Главная Подруга Семьи Самохваловых осеклась, почувствовав по интонации Антонины, что перегнула палку.

– Ой, – пискнула тетя Ева, хотя обычно разговаривала зычным голосом. – Простите меня…

– Что вы, что вы, Ева Соломоновна, – заволновался Солодовников и плеснул очередную порцию уксуса в остывшие бузы, покрывшиеся восковыми капельками жира.

– Бестактна… Стара… – пригорюнилась Главная Подруга и ткнула вилкой в окаменевшее кушанье.

– Не ешь! – коршуном взвилась Антонина и выхватила тарелку из-под носа. – Потом поджелудкой страдать будешь: они холодные и уксуса много.

– Не буду, – согласилась Ева и засобиралась.

Впервые ее никто не останавливал. Антонина – потому, что ей было чем заняться сегодняшним вечером, Катя – потому, что тетя Ева не оправдала ее надежд, Петр Алексеевич – потому что не знал, принято ли в доме Самохваловых бросаться грудью на амбразуру, чтобы гости задержались еще на время. В его доме гостей вообще не было. В смысле – друзей. Только родственники. Покойная жена, царствие ей небесное, суеты не любила. Столы там и все такое прочее. По дому ходила в ситцевом халате и в кожаных тапках со смятыми задниками. И когда она шла из комнаты в комнату, тапки звонко били ее по сухим потрескавшимся пяткам. Студенистая и унылая, она могла часами сидеть у кухонного окна или же, задрав голову, на покрытом красным плюшем диване. Солодовникову всегда казалось, что жена спит. А она тихонечко уходила из жизни, потому что ей все сразу как-то стало неинтересно. Родственники жены подозревали Петра Алексеевича в тайных изменах, в наличии семьи на стороне, в сексуальных извращениях и даже в рукоприкладстве. Ничего этого не было: он честно любил свою Наташу. Как мог… И, когда та лежала в гробу в платье мышиного цвета с беленькой косынкой на голове, Солодовников плакал и по-бабьи раскачивался из стороны в сторону, сморкаясь и тиская мокрый платок.
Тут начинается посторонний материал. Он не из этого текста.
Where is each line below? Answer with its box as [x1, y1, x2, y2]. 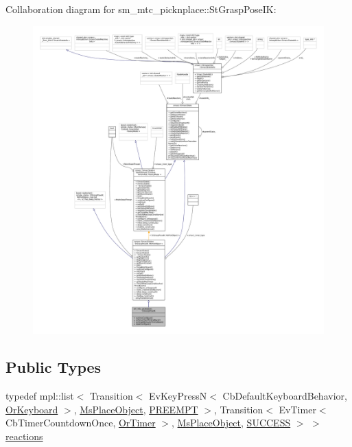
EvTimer [279, 402, 316, 416]
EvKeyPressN [149, 388, 207, 402]
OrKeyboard [5, 402, 58, 416]
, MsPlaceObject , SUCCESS [172, 415, 291, 430]
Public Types [5, 356, 102, 378]
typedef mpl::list [5, 388, 74, 402]
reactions [5, 428, 43, 443]
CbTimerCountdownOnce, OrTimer [5, 415, 156, 430]

Вернувшись с кладбища, Петр Алексеевич не заметил затянутых простынями зеркал и заснул как убитый. А когда проснулся, ему показалось, что Наташа жива, потому что в доме было так же тихо, как и при ней. Через месяц после смерти жены Солодовников включил радио и удивился, как громко оно играет. Еще через месяц купил новый телевизор. А когда со дня смерти жены миновал год, уехал по путевке в волжский санаторий «Утес», где в очереди на микроклизмы и познакомился со своей Антониной.
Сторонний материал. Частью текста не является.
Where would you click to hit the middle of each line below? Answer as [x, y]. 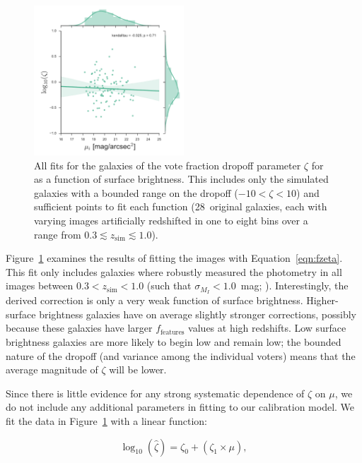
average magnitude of [52, 369]
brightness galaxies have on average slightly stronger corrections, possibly [198, 314]
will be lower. [138, 369]
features [173, 332]
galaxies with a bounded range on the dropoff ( [136, 192]
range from [58, 234]
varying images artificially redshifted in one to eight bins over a [171, 220]
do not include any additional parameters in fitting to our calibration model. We [180, 407]

Мог ли он тогда предполагать, что эта женщина с мелко завитыми медными волосами, напоминающими жесткую проволоку, с выдающимися вперед скулами, с покрытым гибельным перламутром ртом откинет для него со своей двуспальной кровати стеганое атласное одеяло цвета зари?!

«Заря новой жизни» – поэтически называл Петр Алексеевич символическую встречу в коридоре санатория. И даже пытался писать стихи, посвящая их возлюбленной. Лирика Солодовникова была откровенно графоманской, но искренней. И Петру Алексеевичу казалось, что иначе говорить невозможно. Одним словом, Солодовников убедился, что рожден поэтом, просто этот дар дремал в нем ровно шестьдесят лет.